Welcome all dreamers, fantasists, bibliophiles, and romantics. Join me Mondays and Fridays for speculation about other worlds, exploration of the human heart and soul in fiction and fact, sojourns in history and science, advice and tidbits in the realms of story, and thoughts on everything in between...

Wednesday, September 21, 2011

Literature versus Speculative Fiction: From Children’s to Adult Stories, Why All the Antagonism?

I straightened my sons’ messy bookshelves this evening and took a survey of their vast collection, curious how many books could be classified as speculative fiction or literature/contemporary/realism.

What the survey first revealed was that my sons are well on their way to becoming bibliophiles. Between them, they own well over 100 books, despite a combined age of less than 10.

For the purposes of this discussion, I did not count books of nonfiction like the three separate volumes we own on dinosaur species. Nor did I count any book that clearly was for the primary purpose of learning such basics as numbers, letters, colors, animal names, and so forth. I also excluded early readers.

Anything that had talking animals or inanimate objects, took place in outer space, or had such things as could obviously never happen, like a big red dog the size of a house or dinosaurs coming to life (Can you tell my sons love dinosaurs?), I placed in the speculative fiction category. Everything else, including the volumes that I had trouble deciding on, went into the literature/contemporary/realism category.

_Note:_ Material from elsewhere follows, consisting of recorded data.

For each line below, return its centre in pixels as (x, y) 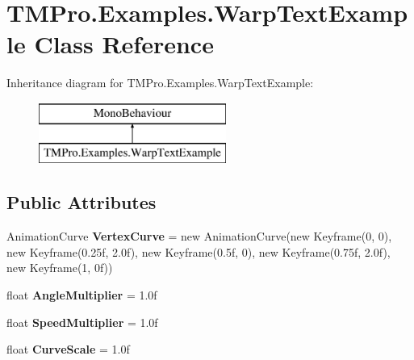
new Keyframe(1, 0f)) (60, 268)
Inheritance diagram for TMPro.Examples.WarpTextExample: (160, 83)
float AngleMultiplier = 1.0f (82, 295)
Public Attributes (82, 202)
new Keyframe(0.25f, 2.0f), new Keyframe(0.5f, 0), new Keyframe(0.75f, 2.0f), (199, 251)
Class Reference (124, 44)
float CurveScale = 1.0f (68, 349)
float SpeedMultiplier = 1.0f (82, 322)
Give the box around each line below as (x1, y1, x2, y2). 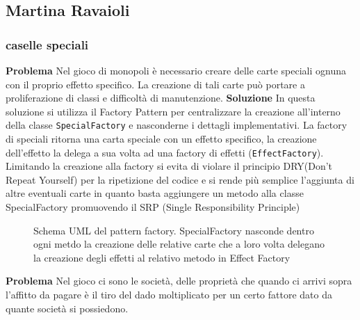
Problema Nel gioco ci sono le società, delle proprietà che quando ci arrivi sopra (6, 273, 352, 288)
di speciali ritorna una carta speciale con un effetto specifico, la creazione (6, 131, 317, 146)
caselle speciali (6, 35, 89, 53)
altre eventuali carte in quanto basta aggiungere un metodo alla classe (6, 186, 304, 200)
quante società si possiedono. (6, 301, 129, 315)
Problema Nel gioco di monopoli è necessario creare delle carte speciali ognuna (6, 63, 346, 77)
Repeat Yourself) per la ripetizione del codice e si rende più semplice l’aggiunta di (6, 172, 354, 186)
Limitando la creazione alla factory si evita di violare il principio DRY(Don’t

Literature/contemporary/realism totaled 24 books. Speculative fiction hit a whopping 77.

Perhaps you could argue biases such as the fact that I enjoy speculative fiction more than realism and so would naturally purchase more of that type for my sons. This is true, except that the vast majority of my sons’ books were gifts from other people. So, to avoid the bias as much as possible, let’s knock off 10 books from the speculative fiction list as an approximate of those I’ve purchased directly for my boys. That’s still 24 to 67, a notable disparity. Let’s even be really heavy handed and knock off 20 books. That’s 24 to 57. Speculative fiction is still more than double the number of literature/contemporary/realism.

Thinking of the television shows my sons watch, a similar separation exists. Let’s take PBS as an example. Of the 20 shows aired on PBS Kids, only 3 have no obvious speculative element. So, clearly, this vast difference goes beyond my sons’ bookshelves.

But why does this huge disparity exist?

We start our children off reading stories of the impossible, the fantastic, and the bizarre. Then slowly over their educational years, we transfer them to pure literature and realism with a little Poe, Midsummer Night’s Dream, or Malory thrown in for good measure. Some even go as far as to condemn anything fantastic in fiction as base or somehow lesser, as genre.

Why do we do this to our children and ourselves? Is it that, by shifting further and further away from speculative elements, we symbolically separate ourselves from childhood? Does literature and realism somehow equate with being grown up and sophisticated, mature? If so, I know a great number of adults who should still trot around with backpacks depicting Big Bird and hate naps, myself included.

Is it that some have come to the realization that no matter the story components, maturity is separate and that they can appreciate any range? But if the case, why do many speculative fiction fans figuratively growl at any literary works on due principle?

Or is this phenomenon our usual human tendency to separate ourselves into us and them? Does our preferred style of storytelling indicate some psychological difference or alternate way of learning about and expressing human experience? Is it symbolic of our contentment with life or how much we embrace our present reality?

Personally, I think the answer is complex and could do with some psychological and anthropological studies. (If anyone knows of any, please post them in the comments section. I’d love to read them.) I believe that a person’s preference for the fantastic or realistic reflects little upon their maturity or mental stability. I’m more inclined to the belief that it simply represents slightly different ways of viewing life and differing aspects of storytelling that appeal to different individuals, much like flavors of ice cream. My brother loves strawberry. I can’t stand it, but I adore rocky road.

What do you think? Is it wrong to subject/permit our kids to so much fantasy? Is it wrong to later condemn through choice of reading lists said fantasy? What makes the difference between a person who prefers genre fiction and the one who only enjoys literary, contemporary, or realism?